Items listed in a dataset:

------------------------------------

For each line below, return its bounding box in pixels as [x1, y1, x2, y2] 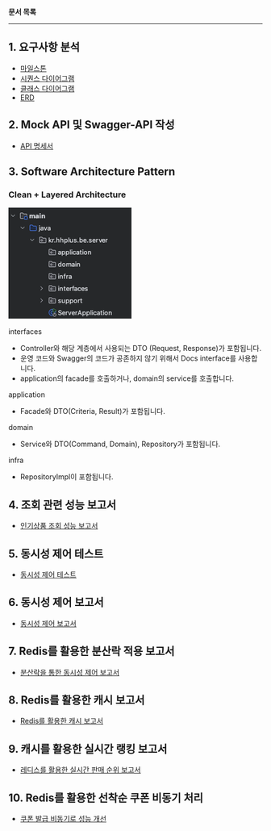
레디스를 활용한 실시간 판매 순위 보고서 [19, 765, 141, 775]
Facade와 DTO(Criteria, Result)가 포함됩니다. [19, 407, 165, 416]
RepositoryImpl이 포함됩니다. [19, 472, 115, 482]
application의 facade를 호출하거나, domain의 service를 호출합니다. [19, 374, 235, 383]
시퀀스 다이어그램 [19, 73, 75, 83]
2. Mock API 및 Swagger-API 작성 [8, 118, 175, 132]
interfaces [8, 327, 43, 336]
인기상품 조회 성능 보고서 [19, 521, 98, 531]

------------------------------------

ABOUT THIS EXERCISE - Output the lines above in full and exactly as given, omitting any pictures.

RESPONSE TO THE EXERCISE -
For each line below, return its bounding box in pixels as [x1, y1, x2, y2] 
레디스를 활용한 실시간 판매 순위 보고서 [19, 765, 141, 775]
Facade와 DTO(Criteria, Result)가 포함됩니다. [19, 407, 165, 416]
RepositoryImpl이 포함됩니다. [19, 472, 115, 482]
application의 facade를 호출하거나, domain의 service를 호출합니다. [19, 374, 235, 383]
시퀀스 다이어그램 [19, 73, 75, 83]
2. Mock API 및 Swagger-API 작성 [8, 118, 175, 132]
interfaces [8, 327, 43, 336]
인기상품 조회 성능 보고서 [19, 521, 98, 531]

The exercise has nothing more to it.